Retype nothing except the lines below from the one with "пешком 10 мин 1.0 км (193, 21)" through the one with "2000 оборотов в", exactly, with images left out.
=== ENTRIES PROVIDED ===
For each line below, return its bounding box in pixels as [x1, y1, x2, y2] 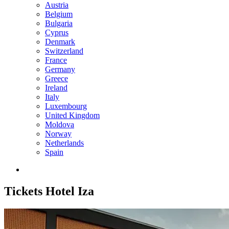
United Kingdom [45, 111, 100, 120]
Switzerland [45, 47, 83, 55]
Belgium [45, 10, 73, 18]
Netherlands [45, 139, 84, 147]
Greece [45, 74, 68, 83]
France [45, 56, 67, 64]
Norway [45, 129, 72, 138]
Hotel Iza [42, 184, 94, 198]
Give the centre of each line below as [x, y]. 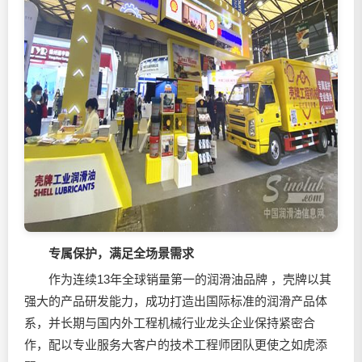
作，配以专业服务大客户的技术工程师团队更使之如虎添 [176, 345]
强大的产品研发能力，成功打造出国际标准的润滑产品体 [176, 301]
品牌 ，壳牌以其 [287, 279]
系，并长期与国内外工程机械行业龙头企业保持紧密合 [170, 323]
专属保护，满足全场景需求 [121, 253]
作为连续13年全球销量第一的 [116, 279]
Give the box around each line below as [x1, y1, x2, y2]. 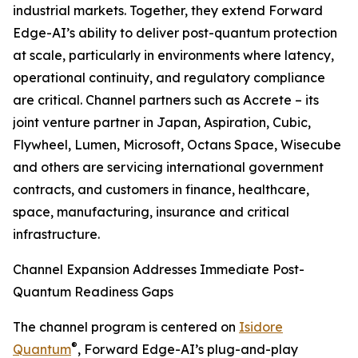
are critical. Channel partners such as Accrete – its [13, 92, 319, 109]
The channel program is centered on [13, 319, 239, 336]
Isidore [239, 319, 283, 336]
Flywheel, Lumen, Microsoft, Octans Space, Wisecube [13, 137, 341, 153]
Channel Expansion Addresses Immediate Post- [13, 261, 304, 278]
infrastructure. [13, 226, 100, 243]
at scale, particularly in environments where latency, [13, 47, 334, 64]
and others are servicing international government [13, 159, 324, 176]
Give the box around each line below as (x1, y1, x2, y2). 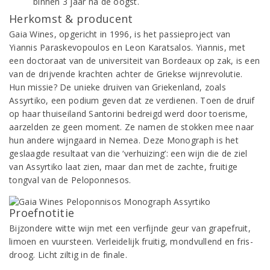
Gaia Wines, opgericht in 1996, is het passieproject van (9, 28, 231, 40)
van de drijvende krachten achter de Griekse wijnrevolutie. (9, 68, 243, 80)
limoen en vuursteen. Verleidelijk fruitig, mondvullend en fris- (9, 236, 253, 247)
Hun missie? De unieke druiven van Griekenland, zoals (9, 81, 226, 93)
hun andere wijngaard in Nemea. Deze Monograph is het (9, 134, 239, 146)
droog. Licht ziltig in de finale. (9, 249, 130, 260)
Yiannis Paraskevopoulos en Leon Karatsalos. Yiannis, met (9, 42, 245, 53)
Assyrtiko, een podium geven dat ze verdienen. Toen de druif (9, 95, 255, 106)
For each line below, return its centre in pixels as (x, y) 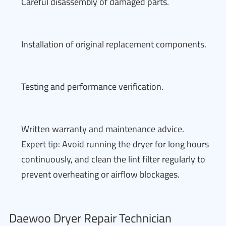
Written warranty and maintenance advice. (103, 129)
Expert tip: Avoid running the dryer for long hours (115, 144)
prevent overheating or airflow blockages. (100, 174)
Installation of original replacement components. (114, 44)
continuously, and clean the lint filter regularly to (113, 159)
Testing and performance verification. (92, 87)
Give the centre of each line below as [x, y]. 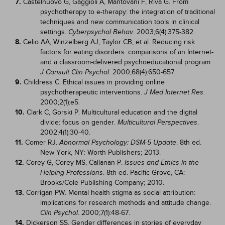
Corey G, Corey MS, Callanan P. [75, 162]
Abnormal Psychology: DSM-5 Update [118, 142]
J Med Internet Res [174, 92]
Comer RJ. [42, 142]
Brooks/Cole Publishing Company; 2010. [102, 183]
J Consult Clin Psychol [75, 72]
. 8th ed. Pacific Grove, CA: [144, 173]
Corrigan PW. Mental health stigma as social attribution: [111, 193]
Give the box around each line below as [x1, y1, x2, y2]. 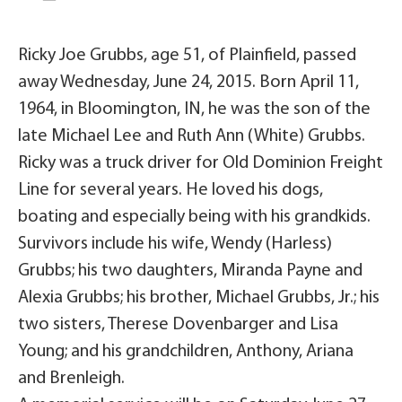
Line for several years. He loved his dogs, [18, 181, 323, 199]
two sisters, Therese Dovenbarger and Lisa [18, 316, 338, 334]
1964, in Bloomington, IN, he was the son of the [18, 100, 371, 118]
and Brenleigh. [18, 370, 125, 388]
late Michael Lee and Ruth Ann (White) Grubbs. [18, 127, 365, 145]
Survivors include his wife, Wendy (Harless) [18, 235, 332, 253]
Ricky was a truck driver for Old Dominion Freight [18, 154, 383, 172]
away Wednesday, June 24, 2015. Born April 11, [18, 74, 359, 92]
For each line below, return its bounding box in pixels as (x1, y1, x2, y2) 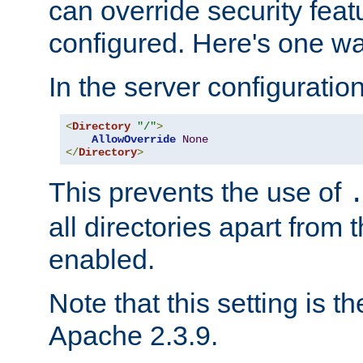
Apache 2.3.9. (49, 320, 218, 352)
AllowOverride (92, 133, 176, 147)
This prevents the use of (49, 177, 348, 208)
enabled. (49, 244, 155, 275)
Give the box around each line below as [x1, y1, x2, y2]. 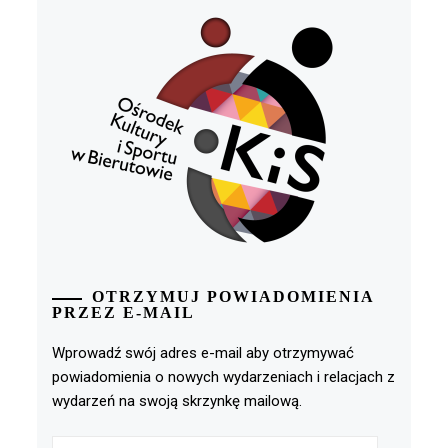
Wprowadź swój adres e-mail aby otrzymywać [52, 344, 355, 363]
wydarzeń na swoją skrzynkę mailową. [52, 392, 303, 411]
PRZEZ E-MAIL [52, 304, 196, 322]
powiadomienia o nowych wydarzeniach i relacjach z [52, 368, 396, 387]
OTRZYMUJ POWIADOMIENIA [92, 288, 375, 306]
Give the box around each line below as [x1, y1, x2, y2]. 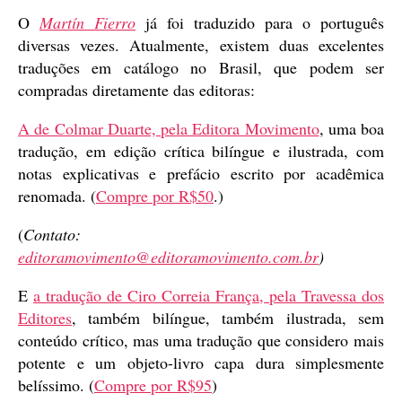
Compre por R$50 [96, 184, 214, 206]
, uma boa [319, 117, 384, 139]
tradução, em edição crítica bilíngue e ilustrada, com [18, 139, 384, 162]
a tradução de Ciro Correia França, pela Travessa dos [33, 284, 384, 306]
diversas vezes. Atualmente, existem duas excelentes [18, 33, 384, 56]
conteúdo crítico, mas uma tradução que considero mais [18, 328, 384, 351]
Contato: [23, 223, 81, 245]
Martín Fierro [39, 11, 135, 33]
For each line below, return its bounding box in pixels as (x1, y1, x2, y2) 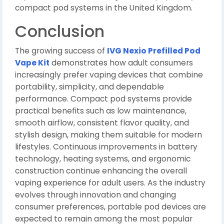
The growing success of (15, 45, 107, 56)
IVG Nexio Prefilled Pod (107, 45, 200, 56)
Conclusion (15, 20, 104, 42)
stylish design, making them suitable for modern (15, 129, 202, 140)
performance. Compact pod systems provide (15, 93, 192, 104)
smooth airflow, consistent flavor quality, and (15, 117, 189, 128)
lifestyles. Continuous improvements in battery (15, 141, 197, 152)
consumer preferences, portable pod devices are (15, 201, 206, 212)
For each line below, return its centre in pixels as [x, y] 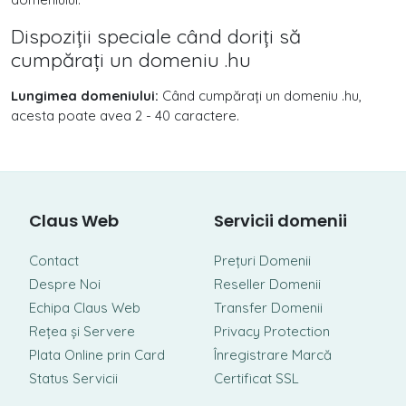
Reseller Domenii [267, 284]
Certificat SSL [256, 378]
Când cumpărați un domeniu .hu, [260, 96]
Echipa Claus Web [85, 308]
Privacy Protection [272, 331]
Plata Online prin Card [97, 355]
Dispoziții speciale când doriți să [156, 36]
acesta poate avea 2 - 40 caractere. [125, 116]
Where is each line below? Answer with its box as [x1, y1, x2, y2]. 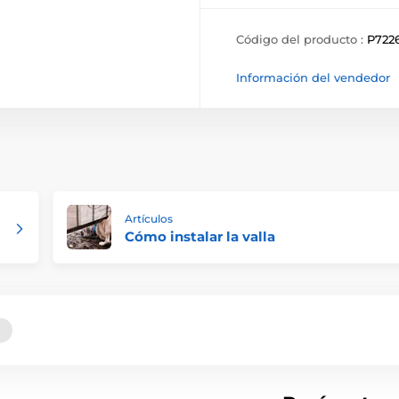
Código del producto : [236, 32, 367, 47]
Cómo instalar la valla [125, 228, 275, 246]
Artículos [125, 212, 173, 226]
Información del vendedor [236, 70, 390, 85]
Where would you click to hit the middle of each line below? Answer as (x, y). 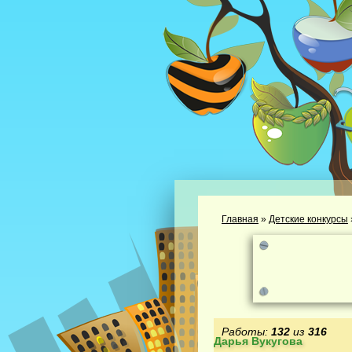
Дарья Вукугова (258, 341)
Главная (240, 219)
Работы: (246, 332)
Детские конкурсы (308, 219)
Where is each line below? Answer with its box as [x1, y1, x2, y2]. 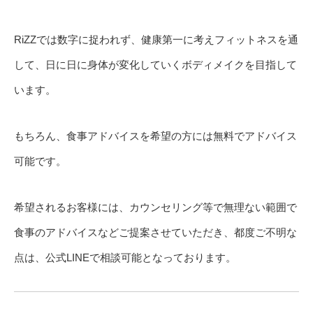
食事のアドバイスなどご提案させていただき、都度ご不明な [14, 226, 297, 238]
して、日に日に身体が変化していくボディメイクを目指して [14, 58, 297, 71]
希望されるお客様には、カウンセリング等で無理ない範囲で [14, 201, 297, 213]
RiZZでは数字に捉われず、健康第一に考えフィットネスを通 [14, 33, 298, 45]
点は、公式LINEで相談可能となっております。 [14, 251, 236, 263]
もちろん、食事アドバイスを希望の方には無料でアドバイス [14, 129, 297, 142]
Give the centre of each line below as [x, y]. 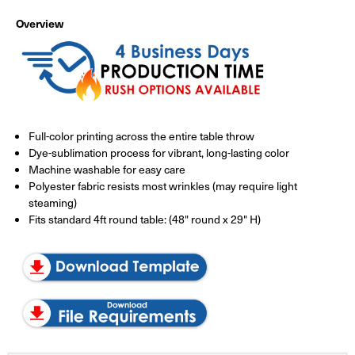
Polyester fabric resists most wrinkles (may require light [163, 186]
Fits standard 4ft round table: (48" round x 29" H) [145, 219]
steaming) [53, 203]
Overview [40, 23]
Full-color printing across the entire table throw [142, 136]
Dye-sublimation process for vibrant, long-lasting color [159, 153]
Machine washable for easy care [107, 170]
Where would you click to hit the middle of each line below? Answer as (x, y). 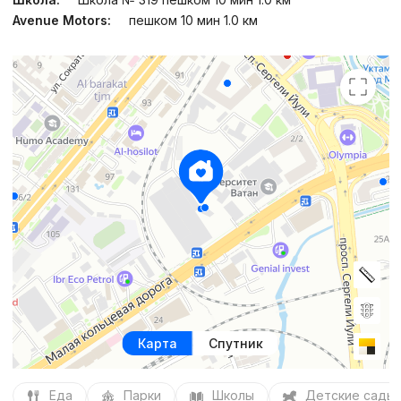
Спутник (235, 344)
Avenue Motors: (61, 21)
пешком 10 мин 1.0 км (193, 21)
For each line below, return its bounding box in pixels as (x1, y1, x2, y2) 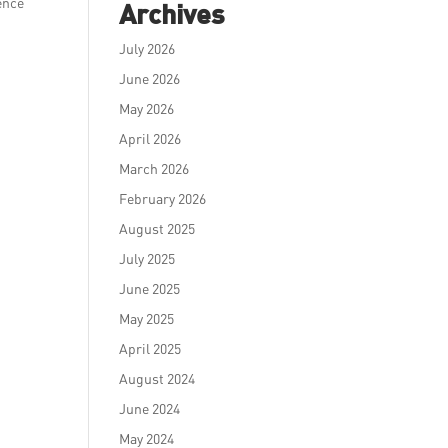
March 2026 (119, 160, 190, 177)
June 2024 (119, 400, 181, 417)
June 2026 (119, 70, 181, 87)
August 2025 (119, 220, 196, 237)
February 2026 (119, 190, 207, 207)
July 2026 (119, 40, 176, 57)
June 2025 (119, 280, 181, 297)
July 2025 (119, 250, 176, 267)
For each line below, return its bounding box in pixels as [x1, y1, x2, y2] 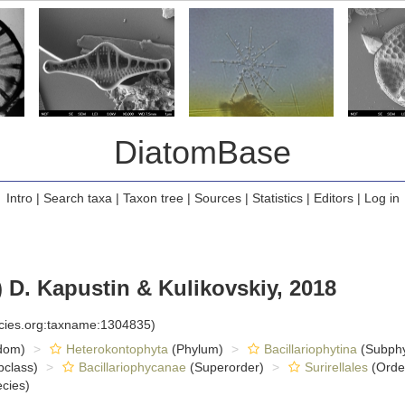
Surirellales [304, 360, 368, 374]
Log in [363, 191, 400, 205]
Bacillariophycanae [78, 360, 186, 374]
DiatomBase [114, 134, 291, 171]
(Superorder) [185, 360, 264, 374]
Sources [193, 191, 241, 205]
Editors [313, 191, 353, 205]
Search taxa [42, 191, 112, 205]
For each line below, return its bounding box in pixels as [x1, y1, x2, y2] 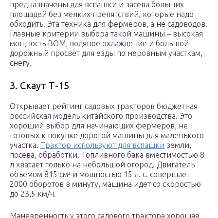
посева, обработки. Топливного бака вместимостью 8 [10, 150, 204, 160]
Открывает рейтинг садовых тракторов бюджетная [10, 102, 198, 111]
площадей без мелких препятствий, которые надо [10, 10, 194, 19]
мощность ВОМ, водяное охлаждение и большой [10, 39, 189, 48]
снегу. [10, 58, 32, 68]
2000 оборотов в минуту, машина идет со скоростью [10, 180, 201, 189]
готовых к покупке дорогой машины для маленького [10, 131, 204, 140]
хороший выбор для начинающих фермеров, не [10, 121, 188, 130]
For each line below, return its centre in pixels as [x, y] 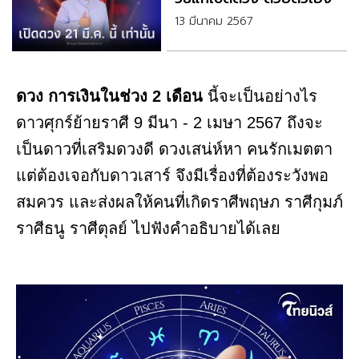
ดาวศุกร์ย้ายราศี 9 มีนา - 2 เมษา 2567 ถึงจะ [169, 123]
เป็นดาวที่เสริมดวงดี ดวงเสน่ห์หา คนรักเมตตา [174, 149]
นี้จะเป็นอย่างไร [260, 97]
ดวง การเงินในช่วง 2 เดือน [109, 97]
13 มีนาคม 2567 [214, 22]
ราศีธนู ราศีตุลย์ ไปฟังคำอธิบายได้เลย [148, 229]
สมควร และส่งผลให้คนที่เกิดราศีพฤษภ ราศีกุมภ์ [179, 202]
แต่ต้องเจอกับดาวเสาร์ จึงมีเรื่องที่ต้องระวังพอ [172, 176]
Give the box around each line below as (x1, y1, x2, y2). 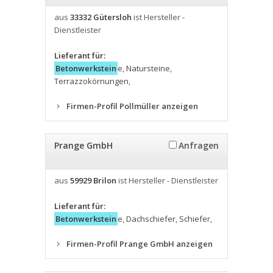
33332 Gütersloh (70, 12, 132, 23)
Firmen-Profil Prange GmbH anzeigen (66, 238, 213, 249)
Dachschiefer (126, 213, 175, 224)
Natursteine (126, 63, 170, 74)
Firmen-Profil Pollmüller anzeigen (66, 101, 198, 112)
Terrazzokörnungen (54, 76, 129, 87)
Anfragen (179, 140, 219, 151)
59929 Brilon (70, 175, 116, 186)
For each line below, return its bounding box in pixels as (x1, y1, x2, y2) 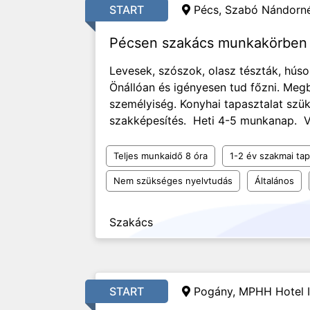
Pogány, (194, 284, 239, 298)
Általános (255, 175, 294, 186)
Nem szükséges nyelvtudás (113, 175, 232, 186)
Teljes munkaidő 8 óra (113, 150, 208, 161)
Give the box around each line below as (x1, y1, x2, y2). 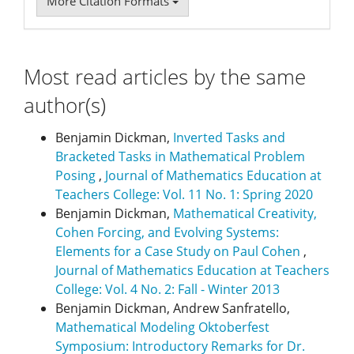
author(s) (24, 91, 106, 119)
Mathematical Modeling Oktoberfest (55, 318, 269, 336)
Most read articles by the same (24, 62, 306, 91)
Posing (55, 166, 99, 184)
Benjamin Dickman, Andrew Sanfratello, (55, 299, 290, 317)
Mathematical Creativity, (173, 204, 317, 222)
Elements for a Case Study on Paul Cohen (55, 242, 303, 260)
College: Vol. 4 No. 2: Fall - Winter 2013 (55, 280, 280, 298)
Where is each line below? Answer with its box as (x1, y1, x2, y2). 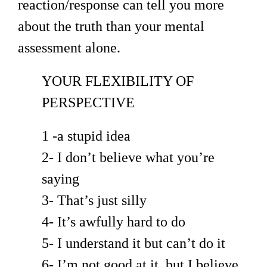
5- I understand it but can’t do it (42, 235, 225, 251)
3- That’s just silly (42, 192, 147, 208)
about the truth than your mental (18, 18, 204, 34)
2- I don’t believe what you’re (42, 149, 215, 165)
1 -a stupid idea (42, 128, 131, 144)
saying (42, 170, 79, 187)
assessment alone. (18, 39, 120, 55)
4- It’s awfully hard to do (42, 213, 185, 229)
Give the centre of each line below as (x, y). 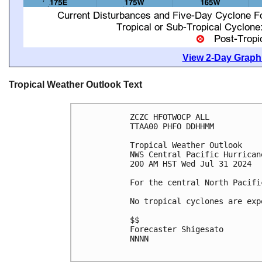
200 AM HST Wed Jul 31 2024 (191, 163)
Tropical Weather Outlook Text (75, 85)
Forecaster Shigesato (177, 229)
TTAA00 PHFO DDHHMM (172, 126)
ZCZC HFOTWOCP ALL (170, 117)
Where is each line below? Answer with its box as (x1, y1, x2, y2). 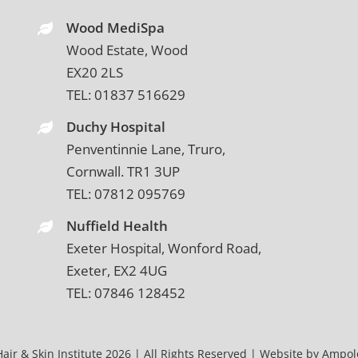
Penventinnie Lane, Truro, (66, 139, 226, 158)
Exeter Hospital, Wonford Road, (66, 238, 262, 257)
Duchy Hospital (66, 117, 166, 136)
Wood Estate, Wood (66, 41, 189, 59)
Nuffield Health (66, 216, 169, 235)
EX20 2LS (66, 63, 124, 82)
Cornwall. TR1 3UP (66, 161, 181, 181)
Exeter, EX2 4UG (66, 261, 168, 280)
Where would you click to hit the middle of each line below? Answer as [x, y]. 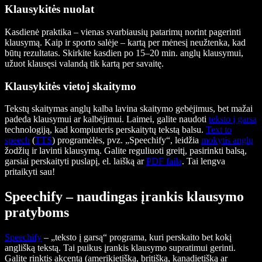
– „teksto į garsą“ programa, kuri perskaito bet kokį [137, 237]
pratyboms [37, 213]
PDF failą [164, 161]
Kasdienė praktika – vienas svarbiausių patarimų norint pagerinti [123, 32]
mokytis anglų [227, 140]
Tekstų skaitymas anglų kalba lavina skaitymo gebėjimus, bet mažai [129, 109]
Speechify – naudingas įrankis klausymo [124, 197]
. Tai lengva [204, 161]
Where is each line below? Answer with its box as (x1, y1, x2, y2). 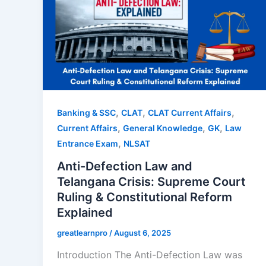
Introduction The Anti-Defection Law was (57, 249, 242, 261)
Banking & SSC (57, 107, 116, 118)
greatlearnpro (57, 227, 109, 237)
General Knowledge (123, 123, 202, 134)
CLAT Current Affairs (148, 107, 232, 118)
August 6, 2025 (114, 227, 171, 237)
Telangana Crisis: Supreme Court (57, 174, 246, 189)
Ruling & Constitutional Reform (57, 189, 232, 204)
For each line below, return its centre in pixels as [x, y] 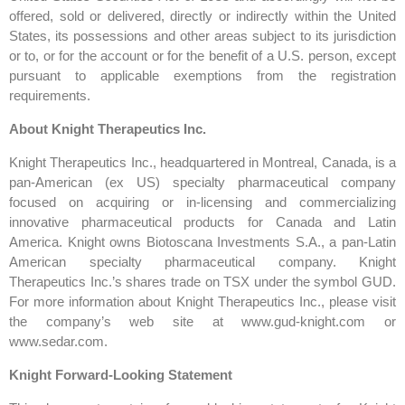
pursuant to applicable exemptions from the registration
===
• [ANSWER FOR THIS EXERCISE]:
пешком 10 мин 1.0 км (193, 21)
For each line below, return its bounding box in pixels as (x1, y1, x2, y2) 
March 2026 (119, 160, 190, 177)
June 2024 (119, 400, 181, 417)
June 2026 (119, 70, 181, 87)
August 2025 (119, 220, 196, 237)
February 2026 (119, 190, 207, 207)
July 2026 (119, 40, 176, 57)
June 2025 (119, 280, 181, 297)
July 2025 (119, 250, 176, 267)
For each line below, return its bounding box in pixels as [x1, y1, x2, y2] 
Surirellales [304, 360, 368, 374]
Log in [363, 191, 400, 205]
Bacillariophycanae [78, 360, 186, 374]
DiatomBase [114, 134, 291, 171]
(Superorder) [185, 360, 264, 374]
Sources [193, 191, 241, 205]
Editors [313, 191, 353, 205]
Search taxa [42, 191, 112, 205]
For each line below, return its bounding box in pixels as [x1, y1, x2, y2] 
посева, обработки. Топливного бака вместимостью 8 [10, 150, 204, 160]
Открывает рейтинг садовых тракторов бюджетная [10, 102, 198, 111]
площадей без мелких препятствий, которые надо [10, 10, 194, 19]
мощность ВОМ, водяное охлаждение и большой [10, 39, 189, 48]
снегу. [10, 58, 32, 68]
2000 оборотов в минуту, машина идет со скоростью [10, 180, 201, 189]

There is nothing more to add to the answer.